Court of Appeal clarifies when multiple claimants can bring claims in a single claim form
The Court of Appeal has recently handed down a notable decision relevant to group litigation concerning when multiple claimants may bring claims in one claim form. In Morris & Ors v Williams & Co Solicitors [2024] EWCA Civ 376 the Court of Appeal has disapproved of previous restrictive tests and provided helpful clarification on this issue.
Background
The case concerned allegations of negligence against a firm of solicitors, who it was argued had breached its duty properly to advise the claimants in relation to investing in property development projects. The 134 claimants issued their claims in a single claim form. The defendant applied to strike out the claims on the grounds that it was an abuse of process, or an obstruction to the just disposal of the proceedings, or the claim form did not comply with CPR Part 7.3.
CPR 7.3 provides “[a] claimant may use a single claim form to start all claims which can be conveniently disposed of in the same proceedings”. CPR 19.1 provides “[a]ny number of claimants may be joined as parties to a claim”.
These rules were considered in the case of Abbott v Ministry of Defence [2023] EWHC 1475 (KB). The court in that case suggested claimants seeking to bring claims in one claim form were required to show that the determination of common issues in a claim by multiple claimants under CPR 19.1 would bind all parties, using a single claim form would have “real significance” and would lead to “real progress” compared to issuing each claim separately.
At first instance, the court dismissed the solicitors’ strike out application on the basis that the tests in Abbott were satisfied.
The defendant appealed on the basis that Abbott was wrongly decided. It argued the words of CPR 19.1 and 7.3 severely restrict the situations in which numerous claimants can bring separate claims in one claim form.
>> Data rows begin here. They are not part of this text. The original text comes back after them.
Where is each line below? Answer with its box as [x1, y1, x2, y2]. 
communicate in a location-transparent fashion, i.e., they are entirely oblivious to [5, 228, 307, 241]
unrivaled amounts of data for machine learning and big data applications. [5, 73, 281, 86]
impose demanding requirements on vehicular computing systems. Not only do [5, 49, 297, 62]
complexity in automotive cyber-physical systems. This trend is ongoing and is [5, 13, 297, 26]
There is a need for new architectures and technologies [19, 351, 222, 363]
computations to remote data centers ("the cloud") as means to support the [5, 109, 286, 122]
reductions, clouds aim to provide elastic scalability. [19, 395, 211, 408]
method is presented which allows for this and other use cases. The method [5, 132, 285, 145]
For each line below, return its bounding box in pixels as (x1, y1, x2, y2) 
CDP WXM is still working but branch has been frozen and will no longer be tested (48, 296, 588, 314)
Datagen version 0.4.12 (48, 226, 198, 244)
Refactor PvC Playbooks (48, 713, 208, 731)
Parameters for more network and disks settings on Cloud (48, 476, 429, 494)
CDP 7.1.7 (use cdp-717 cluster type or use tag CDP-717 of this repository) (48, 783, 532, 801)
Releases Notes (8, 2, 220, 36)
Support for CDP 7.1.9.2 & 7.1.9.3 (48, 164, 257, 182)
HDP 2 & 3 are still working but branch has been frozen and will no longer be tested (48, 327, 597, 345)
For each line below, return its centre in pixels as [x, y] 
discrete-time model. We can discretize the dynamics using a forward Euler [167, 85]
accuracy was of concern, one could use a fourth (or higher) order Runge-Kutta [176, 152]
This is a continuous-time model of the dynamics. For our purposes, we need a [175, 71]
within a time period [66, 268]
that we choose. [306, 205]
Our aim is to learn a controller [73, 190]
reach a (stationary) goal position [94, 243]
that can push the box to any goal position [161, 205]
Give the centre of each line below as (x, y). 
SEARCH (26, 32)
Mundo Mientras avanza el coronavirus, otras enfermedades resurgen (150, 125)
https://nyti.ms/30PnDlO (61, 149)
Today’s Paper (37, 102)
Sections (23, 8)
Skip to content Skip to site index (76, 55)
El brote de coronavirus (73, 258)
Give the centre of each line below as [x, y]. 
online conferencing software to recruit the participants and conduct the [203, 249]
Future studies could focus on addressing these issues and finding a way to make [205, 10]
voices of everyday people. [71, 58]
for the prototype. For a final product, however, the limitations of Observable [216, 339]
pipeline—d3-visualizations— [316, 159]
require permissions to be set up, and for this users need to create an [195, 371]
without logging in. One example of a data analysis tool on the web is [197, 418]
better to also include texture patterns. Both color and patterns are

In particular, the words “[a] claimant” in 7.3 is singular and does not include the plural, and the word “claim” in 19.1 means “a cause of action“, and not, as the court held in Abbott, “proceedings“.
The Court of Appeal decision
The Court of Appeal, led by the Master of the Rolls, Sir Geoffrey Voss, unanimously dismissed the appeal. It rejected the Abbott tests as wring in law but nonetheless decided that the claimants should be allowed to proceed under a single claim form.
It construed a “claim” to mean “proceedings”, “a claimant” to include the plural, and decided that “conveniently” is a simple English word.
Sir Geoffrey Vos concluded, “19.1 and 7.3 mean what they say. Any number of claimants or defendants may be joined as parties to proceedings, and claimants may use a single claim form to start all claims which can be conveniently disposed of in the same proceedings. The court will determine what is convenient according to the facts of every case. There is no test beyond the words of rule 7.3, even if it is clear that cases within the old O15 r4 and cases where common issues will bind all the claimants will obviously be capable of being conveniently disposed of in the same proceedings”.
The Court of Appeal decided the claims brought by the claimants in their single claim form could be conveniently disposed of in the proceedings.
Comment
The Court of Appeal’s decision helpfully clarifies the law on the use of a single claim form by multiple claimants following some confusion which was introduced by the Abbott decision last year.
It could assist groups of claimants who may not be able to satisfy the requirements of other group litigation procedures, namely Group Litigation Orders (which require claims to have “common or related issues of fact or law”) and representative actions (which require a representative to have the “same interest” as the class it represents).
However, the Court of Appeal did say it would be useful if the Civil Procedure Rules Committee were to consider whether it would have been better and clearer if a requirement for common issues of the kind found in the pre-CPR regime had been carried over. It will be interesting to see whether that suggestion is taken up.